Mayor of Biddeford, Maine
- In office 2007–2011
- Preceded by: Wallace H. Nutting
- Succeeded by: Alan Casavant

Member of the Maine House of Representatives from the 135th district
- In office December 1, 2004 – December 6, 2006
- Preceded by: Anne C. Perry
- Succeeded by: Paulette Beaudoin

Member of the Maine House of Representatives from the 19th district
- In office December 2, 1998 – December 1, 2004
- Preceded by: Lucien A. Dutremble
- Succeeded by: Emily Cain

Personal details
- Party: Democrat

= Joanne Twomey =

American politician

Joanne T. Twomey is a Maine politician. Twomey, a Democrat, represented part of Biddeford (District 135) from 1998 to 2006. She served on the agriculture, conservation and forestry; natural resources; engrossed bills committees, including a stint as chair of the engrossed bills. Twomey was elected Mayor of Biddeford in 2006 and was re-elected in 2008 and 2010. In November 2011, Twomey was defeated for re-election by State Representative Alan Casavant.

On April 2, 2015, Twomey was ejected from a public meeting in Saco after she tossed a jar of Vaseline onstage after heated comments regarding Maine's budget. This was in response to LePage's previous comments in 2013 that "Democratic state Sen. Troy Jackson claims to be for the people, but he's the first one to give it to the people without providing Vaseline."

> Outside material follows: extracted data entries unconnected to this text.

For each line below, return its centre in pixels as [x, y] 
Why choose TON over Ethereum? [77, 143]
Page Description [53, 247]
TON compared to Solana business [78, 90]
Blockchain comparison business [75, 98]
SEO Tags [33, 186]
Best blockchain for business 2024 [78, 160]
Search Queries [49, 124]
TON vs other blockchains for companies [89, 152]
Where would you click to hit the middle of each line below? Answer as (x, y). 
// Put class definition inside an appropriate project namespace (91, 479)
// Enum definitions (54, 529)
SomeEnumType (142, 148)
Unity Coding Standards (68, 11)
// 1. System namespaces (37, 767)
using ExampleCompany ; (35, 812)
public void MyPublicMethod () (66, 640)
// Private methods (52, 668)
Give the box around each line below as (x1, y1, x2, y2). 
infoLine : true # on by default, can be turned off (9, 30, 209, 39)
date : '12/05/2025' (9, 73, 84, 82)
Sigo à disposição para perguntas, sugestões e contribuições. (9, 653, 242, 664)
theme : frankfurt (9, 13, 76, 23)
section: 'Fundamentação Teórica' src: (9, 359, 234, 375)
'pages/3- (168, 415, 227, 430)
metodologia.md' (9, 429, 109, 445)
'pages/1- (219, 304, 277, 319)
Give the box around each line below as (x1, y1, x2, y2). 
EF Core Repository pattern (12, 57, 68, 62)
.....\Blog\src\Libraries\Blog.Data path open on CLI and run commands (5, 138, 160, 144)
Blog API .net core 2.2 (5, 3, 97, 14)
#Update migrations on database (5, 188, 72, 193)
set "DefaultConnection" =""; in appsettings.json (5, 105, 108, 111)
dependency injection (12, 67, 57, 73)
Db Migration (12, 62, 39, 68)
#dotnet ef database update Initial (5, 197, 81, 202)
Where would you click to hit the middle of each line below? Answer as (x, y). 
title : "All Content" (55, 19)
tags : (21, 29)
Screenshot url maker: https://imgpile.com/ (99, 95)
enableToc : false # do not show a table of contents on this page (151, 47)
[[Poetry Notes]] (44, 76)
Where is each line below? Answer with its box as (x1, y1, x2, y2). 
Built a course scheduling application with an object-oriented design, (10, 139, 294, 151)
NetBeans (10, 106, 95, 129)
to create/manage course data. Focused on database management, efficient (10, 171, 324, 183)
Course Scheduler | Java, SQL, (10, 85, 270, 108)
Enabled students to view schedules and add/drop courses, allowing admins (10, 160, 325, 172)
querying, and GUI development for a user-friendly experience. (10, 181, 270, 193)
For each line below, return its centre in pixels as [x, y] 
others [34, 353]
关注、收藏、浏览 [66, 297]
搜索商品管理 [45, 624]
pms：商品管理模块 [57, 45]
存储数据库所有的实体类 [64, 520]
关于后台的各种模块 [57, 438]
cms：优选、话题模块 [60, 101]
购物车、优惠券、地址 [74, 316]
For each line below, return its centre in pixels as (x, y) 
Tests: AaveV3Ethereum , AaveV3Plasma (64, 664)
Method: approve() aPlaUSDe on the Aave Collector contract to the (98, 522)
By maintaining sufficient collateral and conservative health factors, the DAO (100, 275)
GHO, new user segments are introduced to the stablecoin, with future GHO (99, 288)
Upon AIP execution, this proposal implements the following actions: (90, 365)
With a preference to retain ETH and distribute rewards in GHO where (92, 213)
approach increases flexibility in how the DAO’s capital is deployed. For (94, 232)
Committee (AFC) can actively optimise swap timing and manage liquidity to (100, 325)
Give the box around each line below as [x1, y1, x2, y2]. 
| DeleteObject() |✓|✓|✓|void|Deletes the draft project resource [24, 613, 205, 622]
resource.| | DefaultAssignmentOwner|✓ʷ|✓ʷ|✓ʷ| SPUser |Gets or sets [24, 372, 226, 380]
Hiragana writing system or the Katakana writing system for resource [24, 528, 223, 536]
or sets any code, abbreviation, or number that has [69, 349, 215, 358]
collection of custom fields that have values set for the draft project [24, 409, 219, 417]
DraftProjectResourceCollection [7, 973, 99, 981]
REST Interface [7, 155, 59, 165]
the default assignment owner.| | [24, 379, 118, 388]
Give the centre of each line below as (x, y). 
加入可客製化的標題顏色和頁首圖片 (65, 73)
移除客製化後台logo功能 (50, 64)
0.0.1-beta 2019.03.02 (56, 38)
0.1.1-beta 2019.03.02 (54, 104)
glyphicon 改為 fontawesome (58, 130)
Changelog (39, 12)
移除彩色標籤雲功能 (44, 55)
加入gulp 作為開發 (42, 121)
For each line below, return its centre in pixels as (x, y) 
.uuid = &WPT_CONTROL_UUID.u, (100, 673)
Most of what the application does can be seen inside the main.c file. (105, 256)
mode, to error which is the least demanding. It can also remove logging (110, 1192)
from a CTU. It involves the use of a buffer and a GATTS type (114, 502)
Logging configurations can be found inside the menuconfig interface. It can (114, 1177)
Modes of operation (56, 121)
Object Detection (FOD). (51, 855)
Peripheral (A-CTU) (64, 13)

On April 20, 2026, Twomey interrupted a campaign event for U.S. Senate candidate Graham Platner, when she attempted to hand him cash in the midst of his speech after he asked the audience for donations. Twomey also said that "she will also donate the $300 relief check she will receive from [Platner's primary opponent] Gov. Janet Mills to Platner’s campaign."